Ирина отвечает раньше меня:
— Вопросы задаю я. Откуда у вас сведения, что поступивший к нам мужчина — Денис Кротов?
— Из клиники позвонили в нашу дежурную службу. Денис Андреевич не явился на контрольную процедуру, а затем нам сообщили, что погибшего из центра доставили в городское бюро.
— Кто сообщил?
— Мне понадобится уточнить.
— Уточните сейчас.
Бурова смотрит на неё с первой заметной эмоцией. Не испуг — раздражение человека, которого заставляют произнести вслух то, что обычно решают одним звонком. Она достаёт телефон, но Левицкий едва заметно качает головой. Получается хорошо: движение маленькое, а разговор прекращает надёжнее окрика.
— Майор Данилова, — говорит он, — мы готовы предоставить всю информацию по официальному запросу. Сейчас важнее предотвратить необратимую деградацию материала. Температура хранения должна быть не выше четырёх градусов. Каждая минута при комнатной температуре снижает ценность исследования.
— Он человек, — говорит Макс.
Все оборачиваются к нему.
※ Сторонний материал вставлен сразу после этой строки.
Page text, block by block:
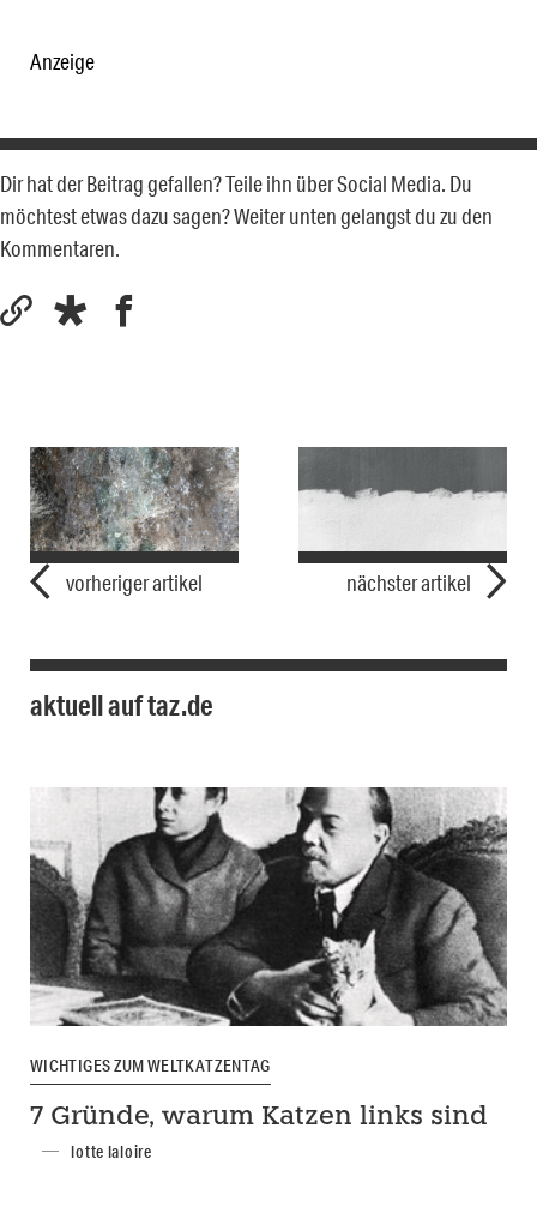
Anzeige
Dir hat der Beitrag gefallen? Teile ihn über Social Media. Du
möchtest etwas dazu sagen? Weiter unten gelangst du zu den
Kommentaren.
vorheriger artikel nächster artikel
aktuell auf taz.de
WICHTIGES ZUM WELTKATZENTAG
7 Gründe, warum Katzen links sind
lotte laloire

Макс кладёт контейнер на край мойки и тут же придерживает, чтобы тот не укатился. Шея у него краснеет пятнами, но глаза он не отводит.
— Был человеком, — поправляет Левицкий без всякой насмешки. — И согласился помочь другим после смерти.
— Он всё ещё объект судебно-медицинского исследования, — говорю я. — Это хуже звучит, зато хотя бы правда. Температура в камере плюс два и шесть. Никакой необратимой деградации за время, которое потребуется на ваши официальные запросы, не случится.
— Вы не знаете, какой именно материал подлежит сохранению.
— Так расскажите.
Левицкий закрывает папку. Бурова продолжает смотреть на тело, и мне не нравится, как спокойно она это делает. Родственники задерживают взгляд на лице или, наоборот, избегают его. Врачи следят за руками, кожей, дренажами. Она ждёт изменения, причём знает, где оно должно появиться.